If I were go be an organ donor, I would like my organs to be used for one of the following:
- Used in juggling acts.
- Surgically implanted into a living person for practical joke purposes.
- Surgically implanted into a living person for medical purposes.
As a donor I had to fill out several "yes or no" questions, one being: "Would you like to be an organ donor?" When I checked off "no," the person behind the counter at the local donor registry shook their head at me in a disappointed way, and I consequently felt guilty and changed my answer to "yes," which gave the government the right to take my organs out of my body when I passed away, or was too drunk to know any better - whichever came first.

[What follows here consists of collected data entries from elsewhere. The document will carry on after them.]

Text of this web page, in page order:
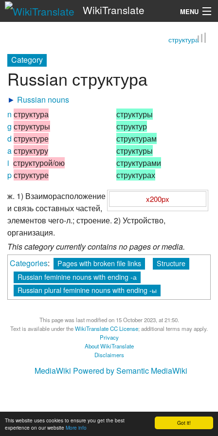
Got it!
This website uses cookies to ensure you get the best
experience on our website More info
WikiTranslate MENU
структура
Category
Russian структура
► Russian nouns
n структура
g структуры
d структуре
aструктуру
i структурой/ою
pструктуре
структуры
структур
структурам
структуры
структурами
структурах
x200px
ж. 1) Взаиморасположение
и связь составных частей,
элементов чего-л.; строение. 2) Устройство,
организация.
This category currently contains no pages or media.
Categories: Pages with broken file links
Structure
Russian feminine nouns with ending -а
Russian plural feminine nouns with ending -ы
This page was last modified on 15 October 2023, at 21:50.
Text is available under theWikiTranslate CC License; additional terms may apply.
Privacy
About WikiTranslate
Disclaimers
MediaWiki Powered by Semantic MediaWiki
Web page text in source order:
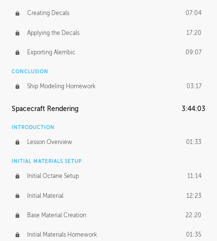
Creating Decals 07:04
Applying the Decals 17:20
Exporting Alembic 09:07
CONCLUSION
Ship Modeling Homework 03:17
Spacecraft Rendering 3:44:03
INTRODUCTION
Lesson Overview 01:33
INITIAL MATERIALS SETUP
Initial Octane Setup 11:14
Initial Material 12:23
Base Material Creation 22:20
Initial Materials Homework 01:35
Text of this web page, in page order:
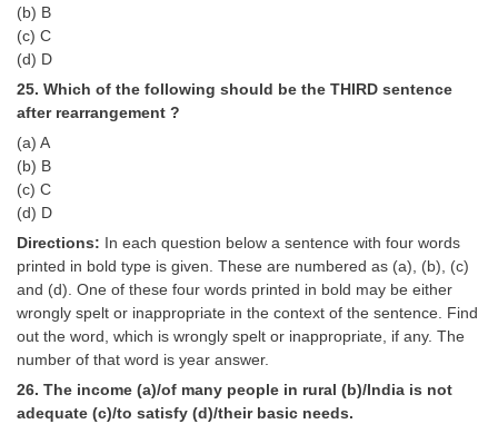
(b) B
(c) C
(d) D
25. Which of the following should be the THIRD sentence
after rearrangement ?
(a) A
(b) B
(c) C
(d) D
Directions: In each question below a sentence with four words
printed in bold type is given. These are numbered as (a), (b), (c)
and (d). One of these four words printed in bold may be either
wrongly spelt or inappropriate in the context of the sentence. Find
out the word, which is wrongly spelt or inappropriate, if any. The
number of that word is year answer.
26. The income (a)/of many people in rural (b)/India is not
adequate (c)/to satisfy (d)/their basic needs.
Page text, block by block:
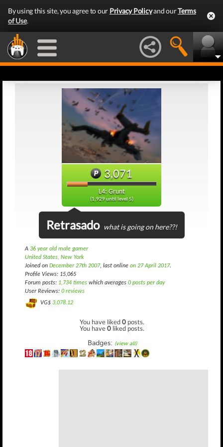
By using this site, you agree to our Privacy Policyand ourTerms
of Use.
3,071
L4: Grunt
(1,929 until level 5)
Retrasado what is going on here??!
A 36 year old male gamer
United States, New York
Joined on December 27th 2007, last online on 27 April 2017.
Profile Views: 15,065
Forum posts: 1,734 times which averages 0 posts per day
User Reviews: 0 reviews
VG$ 3,078.12
You have liked0 posts.
You have0 liked posts.
Badges: (view all)
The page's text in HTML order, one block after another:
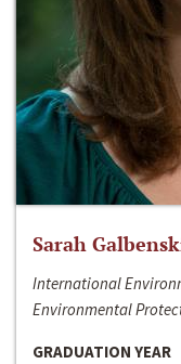
Sarah
International
Environmental
GRADUATION YEAR
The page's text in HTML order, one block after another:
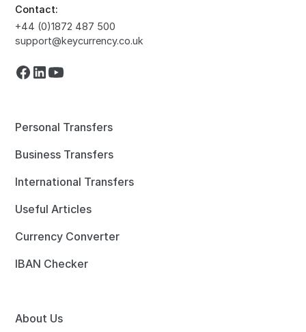
Contact:
+44 (0)1872 487 500
support@keycurrency.co.uk
Personal Transfers
Business Transfers
International Transfers
Useful Articles
Currency Converter
IBAN Checker
About Us
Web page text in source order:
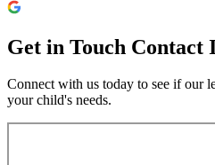
Get in Touch Contact
Connect with us today to see if our
your child's needs.
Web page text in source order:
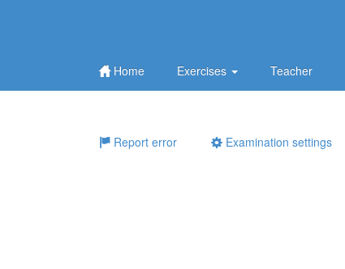
Home Exercises Teacher
Report error Examination settings
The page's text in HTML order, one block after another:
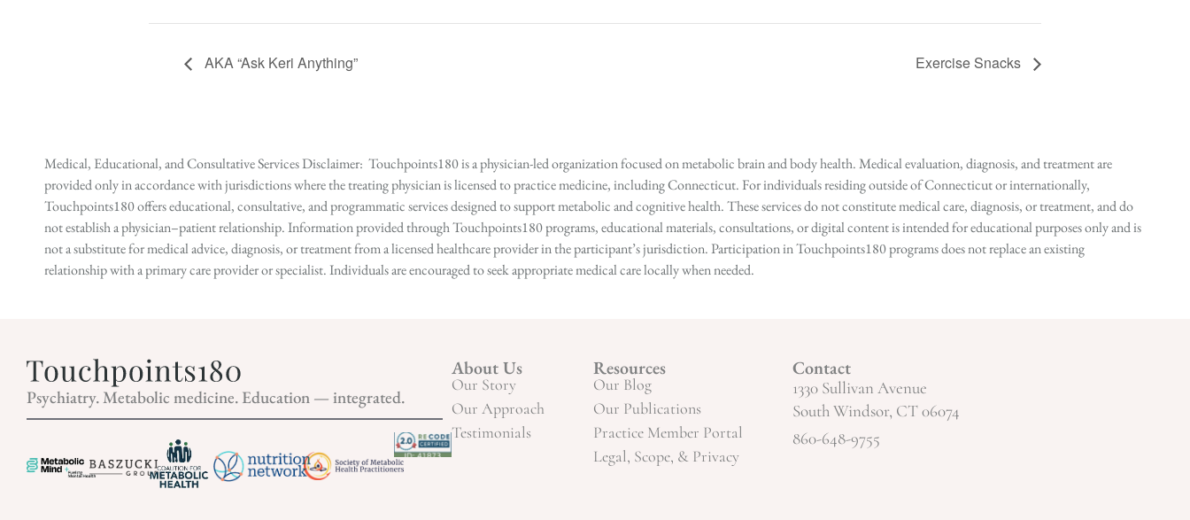
AKA “Ask Keri Anything” Exercise Snacks
Medical, Educational, and Consultative Services Disclaimer: Touchpoints180 is a physician-led organization focused on metabolic brain and body health. Medical evaluation, diagnosis, and treatment are
provided only in accordance with jurisdictions where the treating physician is licensed to practice medicine, including Connecticut. For individuals residing outside of Connecticut or internationally,
Touchpoints180 offers educational, consultative, and programmatic services designed to support metabolic and cognitive health. These services do not constitute medical care, diagnosis, or treatment, and do
not establish a physician–patient relationship. Information provided through Touchpoints180 programs, educational materials, consultations, or digital content is intended for educational purposes only and is
not a substitute for medical advice, diagnosis, or treatment from a licensed healthcare provider in the participant’s jurisdiction. Participation in Touchpoints180 programs does not replace an existing
relationship with a primary care provider or specialist. Individuals are encouraged to seek appropriate medical care locally when needed.
Psychiatry. Metabolic medicine. Education — integrated.
About Us
Our Story
Our Approach
Testimonials
Resources
Our Blog
Our Publications
Practice Member Portal
Legal, Scope, & Privacy
Contact
1330 Sullivan Avenue
South Windsor, CT 06074
860-648-9755
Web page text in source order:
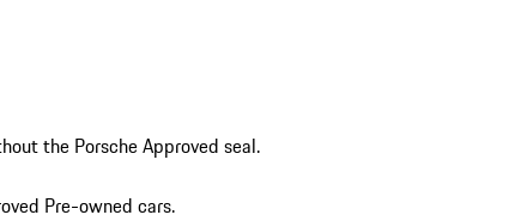
the Porsche Approved seal.
Pre-owned cars.
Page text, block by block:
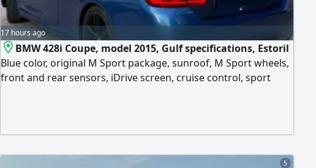
17 hours ago
BMW 428i Coupe, model 2015, Gulf specifications, Estoril
Blue color, original M Sport package, sunroof, M Sport wheels,
front and rear sensors, iDrive screen, cruise control, sport
ready to use. Final price: 30,000 AED. Contact only serious
5
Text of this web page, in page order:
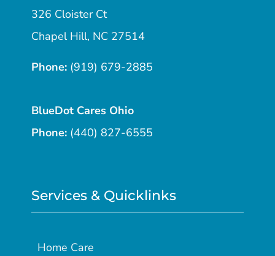
326 Cloister Ct
Chapel Hill, NC 27514
Phone: (919) 679-2885
BlueDot Cares Ohio
Phone: (440) 827-6555
Services & Quicklinks
Home Care
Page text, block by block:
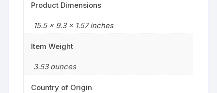
Product Dimensions
15.5 x 9.3 x 1.57 inches
Item Weight
3.53 ounces
Country of Origin
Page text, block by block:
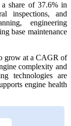
share of 37.6% in
inspections, and
engineering
base maintenance
grow at a CAGR of
complexity and
technologies are
engine health
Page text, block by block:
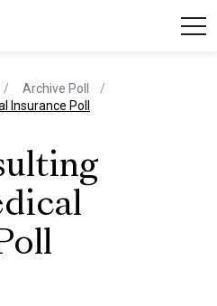
Archive Poll
Insurance Poll
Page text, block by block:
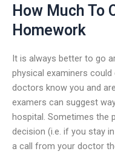
How Much To
Homework
It is always better to go
physical examiners
doctors know you and
examers can suggest
hospital. Sometimes the
decision (i.e. if you stay
a call from your doctor
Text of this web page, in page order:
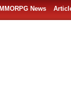
MMORPG News
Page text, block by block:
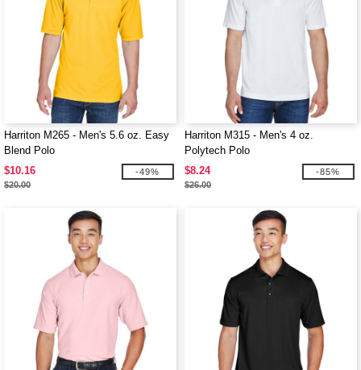
Harriton M265 - Men's 5.6 oz. Easy
Blend Polo
$10.16
$20.00
-49%
Harriton M315 - Men's 4 oz.
Polytech Polo
$8.24
$26.00
-85%
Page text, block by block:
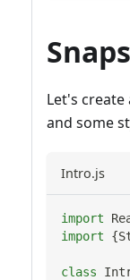
Let's create
and some
Intro.js
import
import
{
class
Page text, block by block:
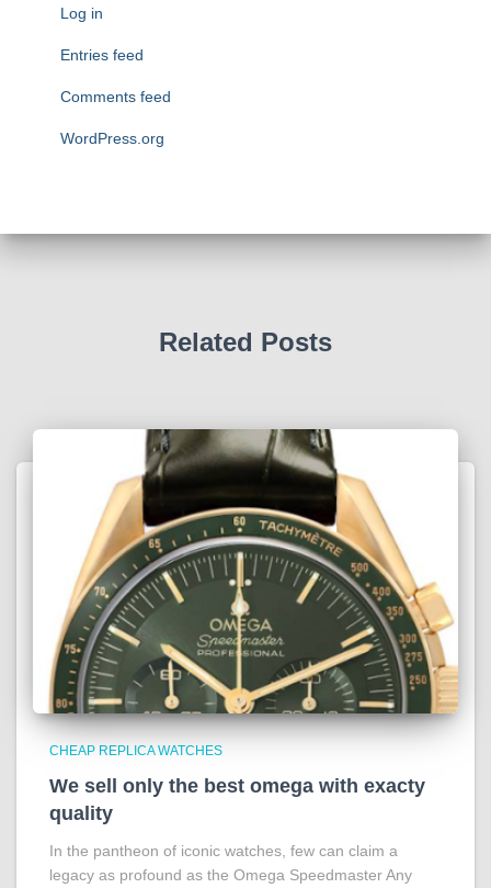
Log in
Entries feed
Comments feed
WordPress.org
Related Posts
CHEAP REPLICA WATCHES
We sell only the best omega with exacty
quality
In the pantheon of iconic watches, few can claim a
legacy as profound as the Omega Speedmaster Any
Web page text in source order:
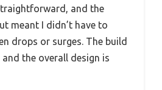
and the
meant I didn’t have to
drops or surges. The build
the overall design is

So everyone stop being so selfish, arrogant bastards. For once in your life, think about someone other than yourself, like a poor Cambodian girl who stepped on a land mine wile she was walking to school and needs a skin donation urgently. It doesn't even matter what color your skin is, so don't use "being black" as an excuse.
You might have two arms, but there's some people in the world who don't have any. Don't you feel guilty having all ten of your fingers when a boy from Mexico has only two, and they're both middle fingers? What kind of savage are you? You don't really need your ring finger. Besides, to be honest, you aren't ever getting married and you won't ever need to wear a ring.
And how could you say you need all 28 of your teeth?
Besides, you don't
really need half of your organs to survive. Like your penis. Or your eyes. In fact, if you donate your eyes they send you home with a free coupon for a half-priced book.